By Sidiki Fofana | Truth in Ink
It was supposed to be routine statesmanship, the Deputy Speaker joining the President abroad to present a picture of unity and competence of the country’s image.
Instead, Deputy Speaker Thomas Fallah returned from an international mission with President Joseph N. Boakai to find his political footing under threat. What looked like partnership now appears to have been the staging ground for betrayal.
Reliable House insiders say Unity Party power brokers, working under the quiet but unmistakable influence of the Party’s National Chairman, have been counting heads and trading promises to strip Fallah of his gavel with the goal to install a more obedient, dyed-in-the-wool partisan before the House reopens.
At the center of this maneuver is Representative Prince Toles of District 8, currently chairing a special recess committee, a “temporary” leadership fix born of Speaker Koon’s compromise but now repurposed as a testing ground for Unity Party dominance.
Fallah’s offense? Refusing to kneel. He has been deliberate in aligning with President Boakai’s “Rescue Agenda” while publicly avoiding full party membership. “You cannot say you’re with the President but stand outside the Party,” one senior Unity Party operative told Truth in Ink. A blunter young partisan called it betrayal: “Fallah is eating from the victory but won’t call himself one of us.”

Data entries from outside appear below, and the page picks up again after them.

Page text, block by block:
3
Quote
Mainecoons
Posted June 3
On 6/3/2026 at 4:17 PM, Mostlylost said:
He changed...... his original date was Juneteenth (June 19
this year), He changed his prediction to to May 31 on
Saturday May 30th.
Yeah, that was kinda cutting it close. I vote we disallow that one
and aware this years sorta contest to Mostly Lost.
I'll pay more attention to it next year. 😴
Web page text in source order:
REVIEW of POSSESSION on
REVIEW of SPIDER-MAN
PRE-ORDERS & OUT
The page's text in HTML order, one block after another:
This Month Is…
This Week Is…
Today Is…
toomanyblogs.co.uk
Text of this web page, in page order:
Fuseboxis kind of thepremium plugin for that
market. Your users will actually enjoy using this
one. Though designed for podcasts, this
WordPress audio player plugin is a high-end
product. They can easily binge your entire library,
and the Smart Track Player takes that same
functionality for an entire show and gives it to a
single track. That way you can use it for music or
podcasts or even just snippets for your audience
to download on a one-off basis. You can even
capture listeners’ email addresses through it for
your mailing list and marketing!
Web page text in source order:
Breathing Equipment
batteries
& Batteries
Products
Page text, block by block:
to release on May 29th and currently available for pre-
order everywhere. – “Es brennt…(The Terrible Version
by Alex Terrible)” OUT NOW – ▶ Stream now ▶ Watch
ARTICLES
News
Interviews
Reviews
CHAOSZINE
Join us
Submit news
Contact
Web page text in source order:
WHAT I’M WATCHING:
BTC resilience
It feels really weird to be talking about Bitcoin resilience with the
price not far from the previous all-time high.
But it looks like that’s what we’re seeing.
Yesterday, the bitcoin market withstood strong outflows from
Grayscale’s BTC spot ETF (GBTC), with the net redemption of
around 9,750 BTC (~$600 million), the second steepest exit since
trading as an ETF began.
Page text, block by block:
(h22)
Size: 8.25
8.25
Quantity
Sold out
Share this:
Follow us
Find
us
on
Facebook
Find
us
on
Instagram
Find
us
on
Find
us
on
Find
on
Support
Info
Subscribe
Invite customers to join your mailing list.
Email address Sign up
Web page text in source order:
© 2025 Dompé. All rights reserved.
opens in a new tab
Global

Even some party leaders whisper worry about how close Fallah has grown to Boakai while remaining politically unclaimed. “His proximity to the President is concerning,” a source close to Senator Moyer said. “To be that close and yet unaffiliated, that’s a no-no for us.”
The Unity Party has no commanding majority, barely a dozen lawmakers, and must negotiate with shifting coalitions to achieve its purge. The first target is the “Rule of Law Caucus,” an opposition-leaning bloc angry with Fallah for past legislative battles but unwilling to hand his seat to the ruling party.

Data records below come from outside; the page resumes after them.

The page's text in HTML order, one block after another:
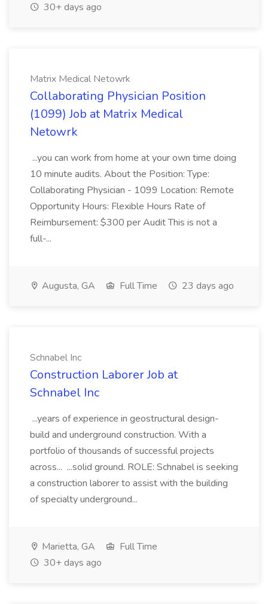
30+ days ago
Matrix Medical Netowrk
Collaborating Physician Position
(1099) Job at Matrix Medical
Netowrk
...you can work from home at your own time doing
10 minute audits. About the Position: Type:
Collaborating Physician - 1099 Location: Remote
Opportunity Hours: Flexible Hours Rate of
Reimbursement: $300 per Audit This is not a
full-...
Augusta, GA Full Time 23 days ago
Schnabel Inc
Construction Laborer Job at
Schnabel Inc
...years of experience in geostructural design-
build and underground construction. With a
portfolio of thousands of successful projects
across... ...solid ground. ROLE: Schnabel is seeking
a construction laborer to assist with the building
of specialty underground...
Marietta, GA
Full Time
30+ days ago
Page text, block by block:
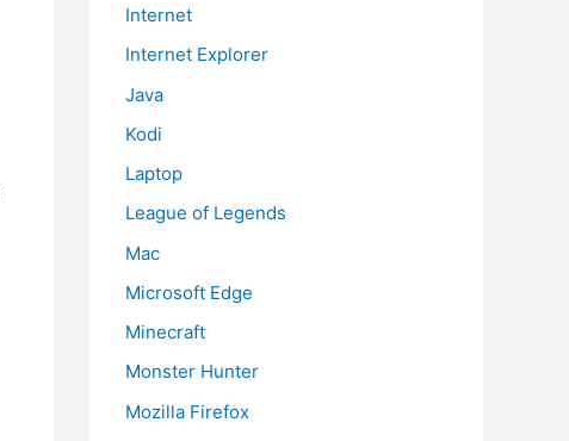
Internet
Internet Explorer
Java
Kodi
Laptop
League of Legends
Mac
Microsoft Edge
Minecraft
Monster Hunter
Mozilla Firefox
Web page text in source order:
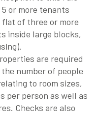
or more tenants
of three or more
inside large blocks,
are required
number of people
to room sizes,
per person as well as
Checks are also
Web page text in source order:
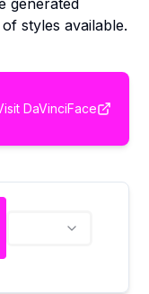
generated
styles available.
DaVinciFace
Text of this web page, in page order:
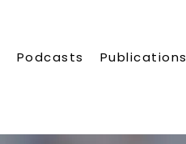
Podcasts Publications
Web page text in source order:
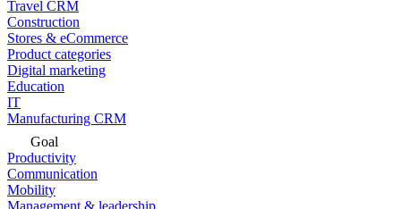
Travel CRM
Construction
Stores & eCommerce
Product categories
Digital marketing
Education
IT
Manufacturing CRM
Goal
Productivity
Communication
Mobility
Management & leadership
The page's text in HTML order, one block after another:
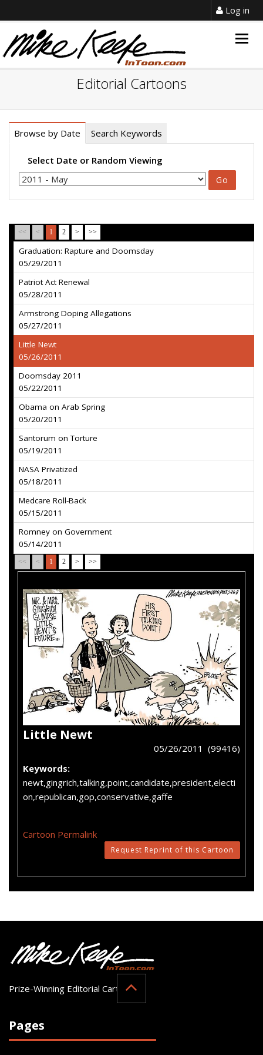
Log in
Editorial Cartoons
Browse by Date Search Keywords
Select Date or Random Viewing
<< < 1 2 > >>
Graduation: Rapture and Doomsday
05/29/2011
Patriot Act Renewal
05/28/2011
Armstrong Doping Allegations
05/27/2011
Little Newt
05/26/2011
Doomsday 2011
05/22/2011
Obama on Arab Spring
05/20/2011
Santorum on Torture
05/19/2011
NASA Privatized
05/18/2011
Medcare Roll-Back
05/15/2011
Romney on Government
05/14/2011
<< < 1 2 > >>
Little Newt
05/26/2011 (99416)
Keywords:
newt,gingrich,talking,point,candidate,president,electi
on,republican,gop,conservative,gaffe
Cartoon Permalink
Request Reprint of this Cartoon
Prize-Winning Editorial Cartoonist
Pages
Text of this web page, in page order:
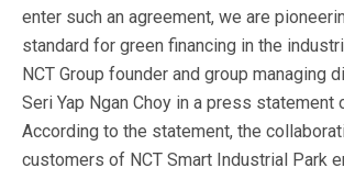
enter such an agreement, we are
standard for green financing in the
NCT Group founder and group managing
Seri Yap Ngan Choy in a press statement
According to the statement, the
customers of NCT Smart Industrial Park
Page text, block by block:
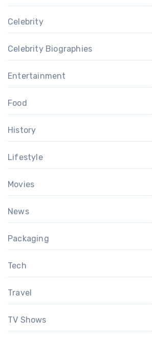
Celebrity
Celebrity Biographies
Entertainment
Food
History
Lifestyle
Movies
News
Packaging
Tech
Travel
TV Shows
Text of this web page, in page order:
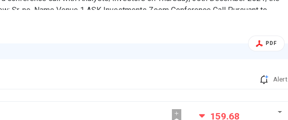
Sr. no. Name Venue 1 ASK Investments Zoom Conference Call Pursuant to
aforesaid information shall be disclosed on the website of the company
PDF
Alert
159.68
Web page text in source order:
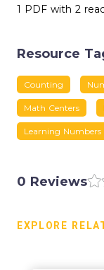
1 PDF with 2
Resource
Counting
Math Centers
Learning Numbers
0 Reviews
EXPLORE
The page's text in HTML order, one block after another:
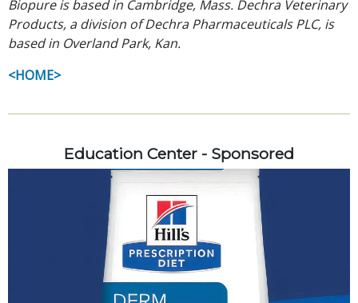
Biopure is based in Cambridge, Mass. Dechra Veterinary
Products, a division of Dechra Pharmaceuticals PLC, is
based in Overland Park, Kan.
<HOME>
Education Center - Sponsored
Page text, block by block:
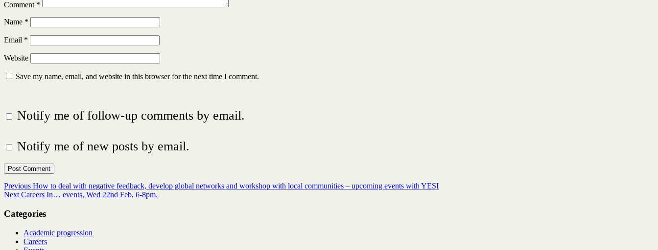
Comment *
Name *
Email *
Website
Save my name, email, and website in this browser for the next time I comment.
Notify me of follow-up comments by email.
Notify me of new posts by email.
Post
navigation
Previous Previous
post:
How to deal with negative feedback, develop global networks and workshop with local communities – upcoming events with YESI
Next Next
Careers In… events, Wed 22nd Feb, 6-8pm.
Categories
Academic progression
Careers

“If Fallah goes, his replacement should come from our own,” one member told Truth in Ink. The Independent Bloc is pushing the same claim, seeing a power vacuum as an opportunity to grow.

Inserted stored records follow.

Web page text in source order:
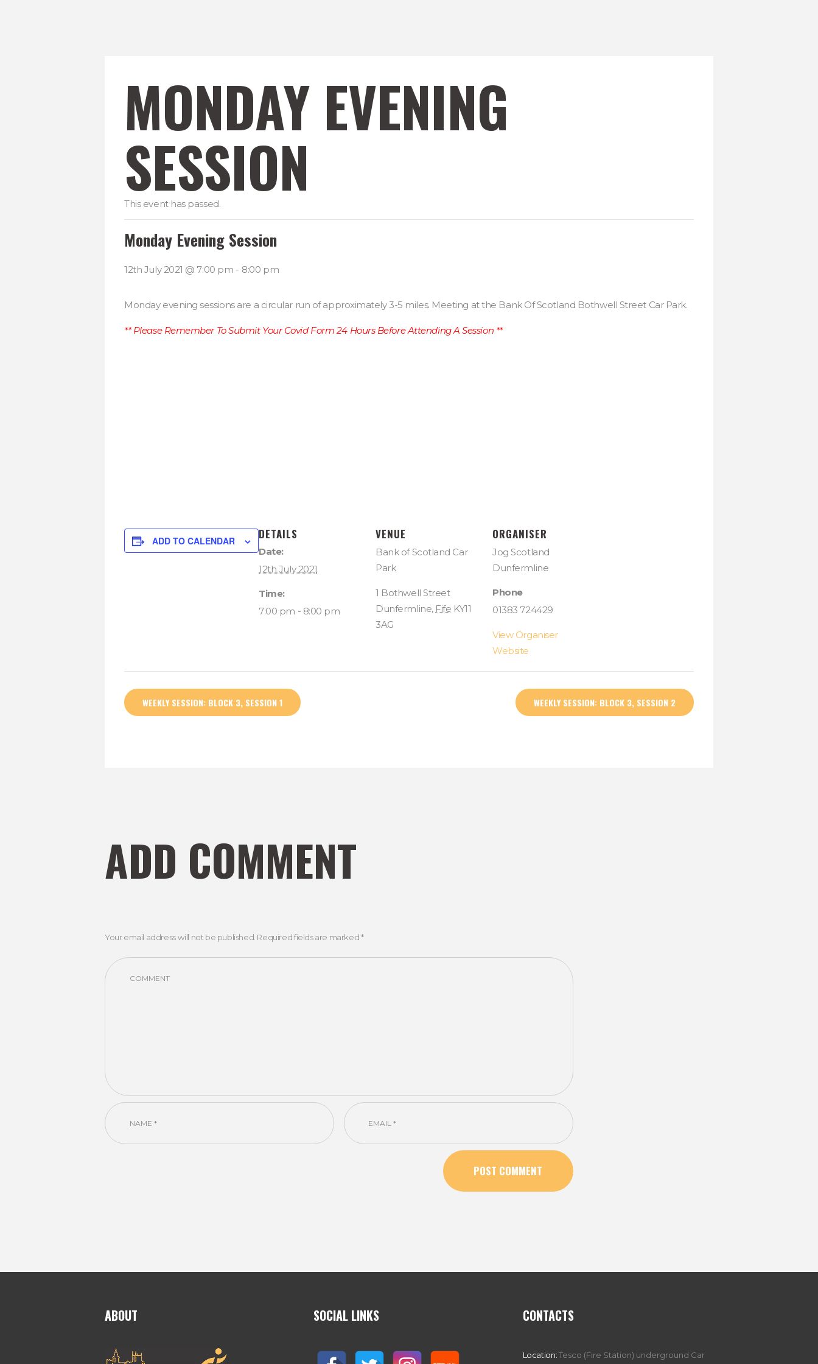
MONDAY EVENING
SESSION
This event has passed.
Monday Evening Session
12th July 2021 @ 7:00 pm - 8:00 pm
Monday evening sessions are a circular run of approximately 3-5 miles. Meeting at the Bank Of Scotland Bothwell Street Car Park.
** Please Remember To Submit Your Covid Form 24 Hours Before Attending A Session **
ADD TO CALENDAR DETAILS
Date:
12th July 2021
Time:
7:00 pm - 8:00 pm
VENUE
Bank of Scotland Car
Park
1 Bothwell Street
Dunfermline, Fife KY11
3AG
ORGANISER
Jog Scotland
Dunfermline
Phone
01383 724429
View Organiser
Website
WEEKLY SESSION: BLOCK 3, SESSION 1 WEEKLY SESSION: BLOCK 3, SESSION 2
ADD COMMENT
Your email address will not be published. Required fields are marked *
ABOUT SOCIAL LINKS CONTACTS
Location:Tesco (Fire Station) underground Car

That jockeying is already turning toxic. “Well, this is up to Boakai,” an independent lawmaker said coldly. “If they want a disorderly and disorganized legislature, we will give it to them. They are power-greedy and arrogant.”
This is not an isolated drama. It follows the script that toppled Speaker Koffa, rumors of his removal took off while he traveled with Boakai, only for Fallah to now face the same music after a trip alongside the President. “It signals weakness at the top or worse, quiet blessing,” political analyst J. Nyemah observed on OK FM.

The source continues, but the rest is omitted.